Actually, testing the ADC transfer characteristic is quite easy: For example connect a large electrolytic capacitor (say 100 uF) and a high resistance (say 1 Mohms) from the ADC input pin to ground and charge the capacitor up to above the Reference voltage. Use a simple program loop to read the ADC and send the value to the Terminal. Then "inspect" the data, or copy it to a file to transfer to a spreadsheet or graph-plotting program. The data values should decrease "smoothly" down to zero with no sudden "jumps" (up or down), although there might be some "noise"
I am not convinced of it being "the only possible way" -
Indeed. A common method, used particularly with audio signals, is "oversampling"; typically you would take four ADC10 readings in quick succession and sum the values to give a range of 0 to 4092 or "12-bit resolution". Of course if the hardware were "perfect" then the measurements would all be the same and you'd just get the equivalent of multiplying by 4 (which does NOT increase the resolution), but in practice there is often "noise", so instead of reading say 2 + 2 + 2 + 2 = 8,, you might get 2 + 1 + 3 + 2 = 8 (which happens to be the same).
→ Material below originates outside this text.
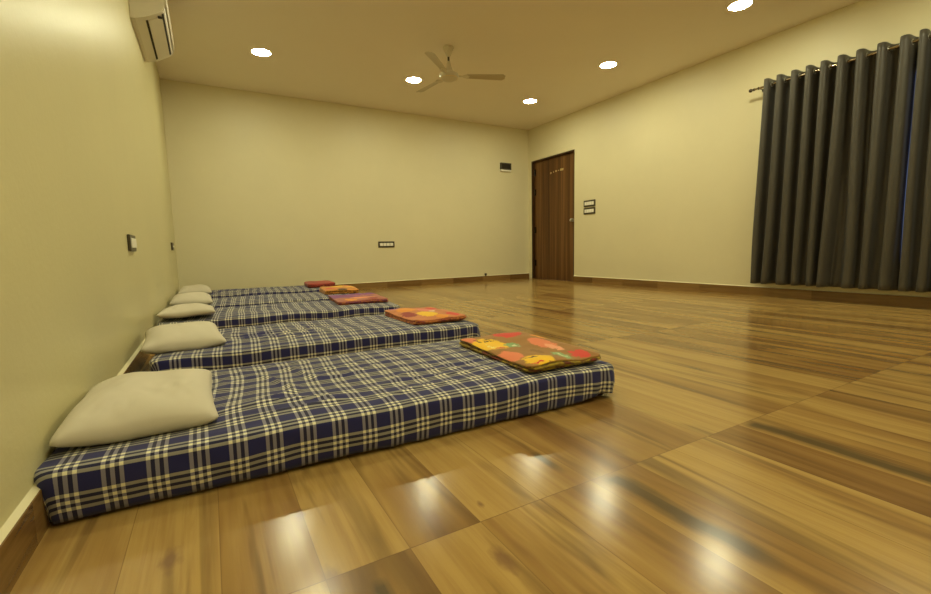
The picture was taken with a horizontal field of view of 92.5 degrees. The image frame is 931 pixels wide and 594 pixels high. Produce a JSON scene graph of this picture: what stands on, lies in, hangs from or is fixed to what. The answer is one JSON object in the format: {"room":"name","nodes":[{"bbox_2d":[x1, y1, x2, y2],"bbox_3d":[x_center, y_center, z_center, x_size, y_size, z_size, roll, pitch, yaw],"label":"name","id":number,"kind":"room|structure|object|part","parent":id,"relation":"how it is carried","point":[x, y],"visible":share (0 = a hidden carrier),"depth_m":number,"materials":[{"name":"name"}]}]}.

But IF the input voltage were "half-way" between the 2 and 3 levels, you might get 2 + 3 + 2 + 3 = 10 which is effectively an "11 bit" value (i.e. not one that would have been obtained by just multiplying by 4). In practice, the PICaxe ADCs do "suffer" some noise (particularly at supply voltages above about 3 volts) so oversampling really can work.
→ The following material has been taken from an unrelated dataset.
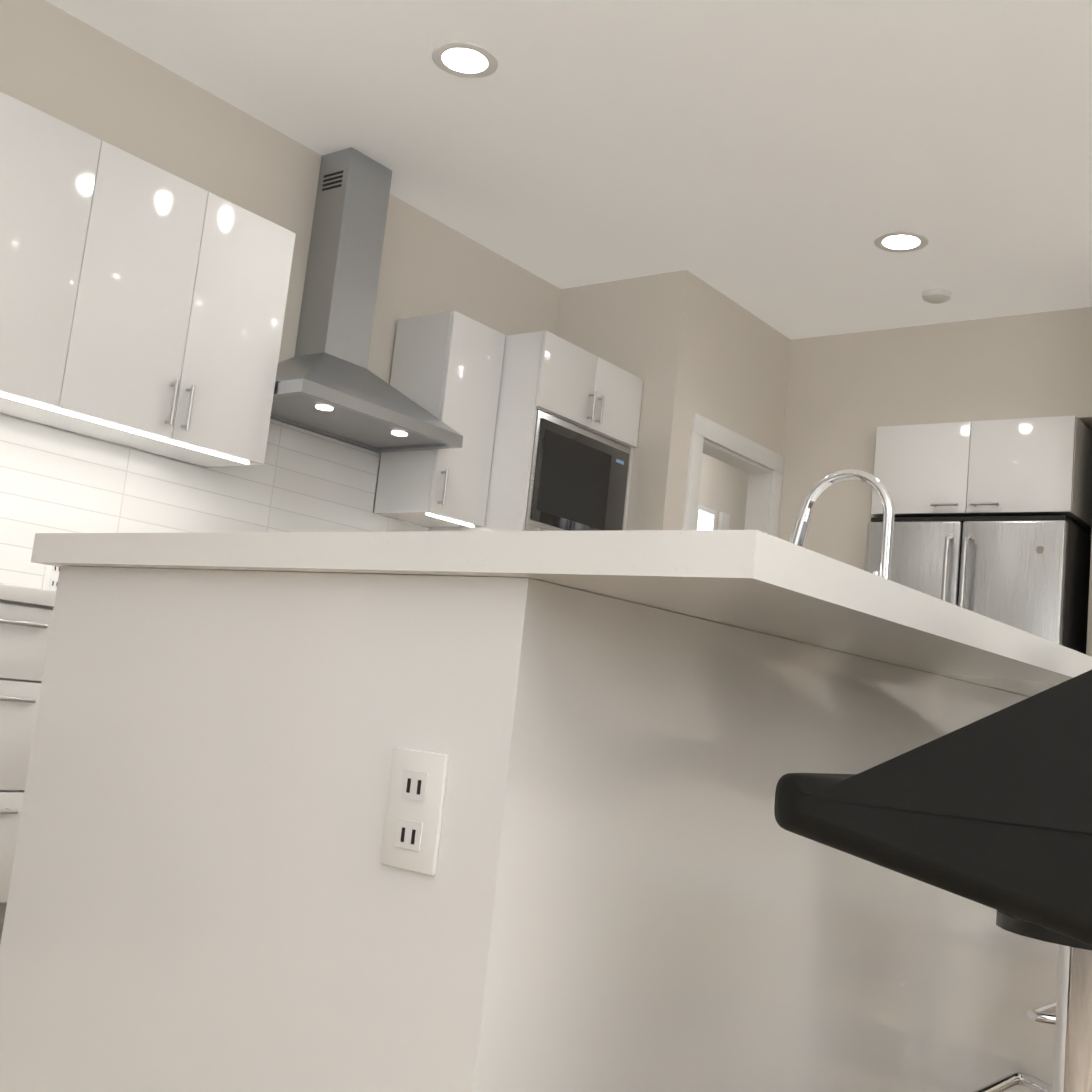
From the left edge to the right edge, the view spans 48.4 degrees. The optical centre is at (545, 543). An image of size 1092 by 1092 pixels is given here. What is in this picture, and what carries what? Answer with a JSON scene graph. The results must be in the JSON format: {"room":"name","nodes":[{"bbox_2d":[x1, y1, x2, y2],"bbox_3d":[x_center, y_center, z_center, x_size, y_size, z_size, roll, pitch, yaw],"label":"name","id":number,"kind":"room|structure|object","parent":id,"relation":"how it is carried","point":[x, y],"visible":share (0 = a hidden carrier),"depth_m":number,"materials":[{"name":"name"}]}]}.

I've used the method very successfully for measuring the supply voltage of M2 chips to much higher resolution than the normal CALIBADC10 command. My version relies not only on the PICaxe's inherent internal noise, but also additional "randomness" or "noise" introduced by switching the signal via the PICaxe's DAC I won't go into detail here, but the graph attached below may show how the measured ADC values of a gradually falling voltage may appear with various degrees of oversampling and noise (or perhaps with a reduced ADC reference voltage). It comes from post #24 of this long thread which discussed "ADC resolution" and oversampling in some detail.

View attachment 18779

Cheers, Alan.
 

wapo54001

Senior Member
The graph appears to be linear in both axes? I think we have different circumstances and requirements.
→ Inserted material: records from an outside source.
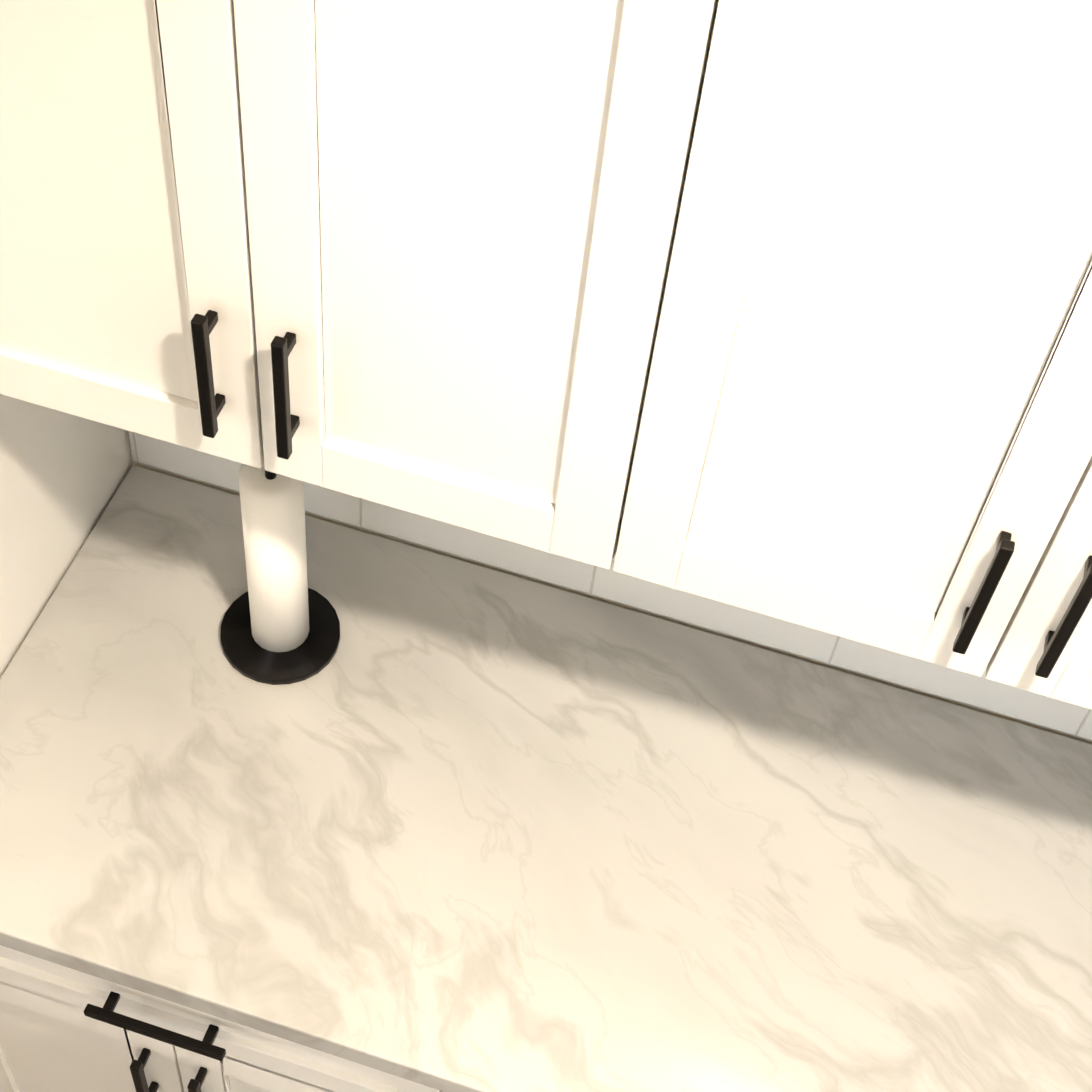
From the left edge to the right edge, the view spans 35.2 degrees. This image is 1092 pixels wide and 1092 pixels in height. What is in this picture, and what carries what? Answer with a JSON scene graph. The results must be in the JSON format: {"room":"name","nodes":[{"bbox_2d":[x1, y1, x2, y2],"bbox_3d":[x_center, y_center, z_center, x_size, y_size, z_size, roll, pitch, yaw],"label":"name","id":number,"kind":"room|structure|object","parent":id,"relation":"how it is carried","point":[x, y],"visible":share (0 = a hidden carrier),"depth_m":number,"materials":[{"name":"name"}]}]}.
{"room":"kitchen","nodes":[
{"label":"kitchen","id":0,"kind":"room"},
{"bbox_2d":[128,431,1091,743],"bbox_3d":[0.217,-0.307,1.806,3.022,2.790,0.258,16,52,7],"label":"backsplash","id":1,"kind":"structure","parent":0,"point":[983,693],"depth_m":2.08,"materials":[{"name":"tile"}]},
{"bbox_2d":[0,0,718,568],"bbox_3d":[-0.175,-0.496,1.274,0.666,1.025,0.360,16,52,7],"label":"upper cabinet","id":2,"kind":"object","parent":1,"relation":"attached to","point":[412,256],"visible":0.98,"depth_m":1.34,"materials":[{"name":"white wood"}]},
{"bbox_2d":[613,0,1091,709],"bbox_3d":[0.467,-0.311,1.194,0.676,1.025,0.360,16,52,7],"label":"upper cabinet","id":3,"kind":"object","parent":1,"relation":"attached to","point":[867,414],"visible":1,"depth_m":1.26,"materials":[{"name":"white wood"}]},
{"bbox_3d":[-3.437,2.873,0.703,7.980,0.060,8.384,16,52,7],"label":"floor","id":4,"kind":"structure","parent":0,"visible":0},
{"bbox_2d":[0,394,132,677],"bbox_3d":[-0.983,-0.161,1.807,0.813,2.410,0.662,16,52,7],"label":"wall","id":5,"kind":"structure","parent":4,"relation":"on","point":[63,475],"depth_m":1.97,"materials":[{"name":"white paint"}]},
{"bbox_2d":[0,945,442,1091],"bbox_3d":[-0.358,0.511,2.321,0.626,0.875,0.650,16,52,7],"label":"base cabinet","id":6,"kind":"object","parent":4,"relation":"on","point":[64,1029],"visible":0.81,"depth_m":1.94,"materials":[{"name":"white wood"}]},
{"bbox_3d":[0.671,1.455,1.676,0.652,0.875,0.993,16,52,7],"label":"base cabinet","id":7,"kind":"object","parent":4,"relation":"on","visible":0},
{"bbox_2d":[0,465,1091,1091],"bbox_3d":[0.311,0.407,1.886,1.948,0.038,0.634,16,52,7],"label":"countertop","id":8,"kind":"structure","parent":7,"relation":"on","point":[444,823],"depth_m":1.88,"materials":[{"name":"stone"}]},
{"bbox_2d":[221,464,339,684],"bbox_3d":[-0.299,-0.003,1.898,0.140,0.350,0.140,16,52,7],"label":"paper towel holder","id":9,"kind":"object","parent":8,"relation":"on","point":[280,623],"visible":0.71,"depth_m":1.95,"materials":[{"name":"white paper"}]}
]}
I can see how you might achieve higher reading resolution over time, but in my application I need a precise instantaneous value because immediately after reading current through the LDR I then drive a mosfet gate up or down or leave it as-is (pin set to input), and I do this for four separate LDRs per loop of the processor. The individual reading must be accurate and the reading plus correction must be as fast as possible (don't make unnecessary corrections).

My logarithmic read-and-adust control range is 10,000:1 (10ma-to-10ua with 1ua resolution at the 10ua end) to be accomplished with a linear 1023 step adc10. Due to the non-linear LDR response as measured by a linear adc10, there are way more steps than needed at the low resistance end where I could control resistance to a fraction of an ohm, whereas at the high resistance end each step would be many kiloohms, maybe 25K~50K ohms per microamp at 10ua becoming worse below 10ua. At this end a step error of +/- one step of a linear 1023 range would have an unacceptable impact on stability and accuracy and the resolution would be awful.

The saving grace is that in a voltage divider (potentiometer) circuit the lower resistance side has greater control of the output than the higher resistance, and the greater the differential the greater the control. So, tighter control of the lower end of the resistance range gives much greater precision overall than the +/- 25K value would suggest.

I guess the bottom line is that there might be other ways to achieve better precision if time and accuracy-per-reading are not important, but I am not just reading the value, I am also responding to each reading with a commensurate correction in real time so accuracy per reading is necessary. At the beginning of my project I tried to build a stereo pot with a simple linear 1023 step control and it didn't work worth a darn due to the demands of the nonlinear LDR and the required audio taper of the pot.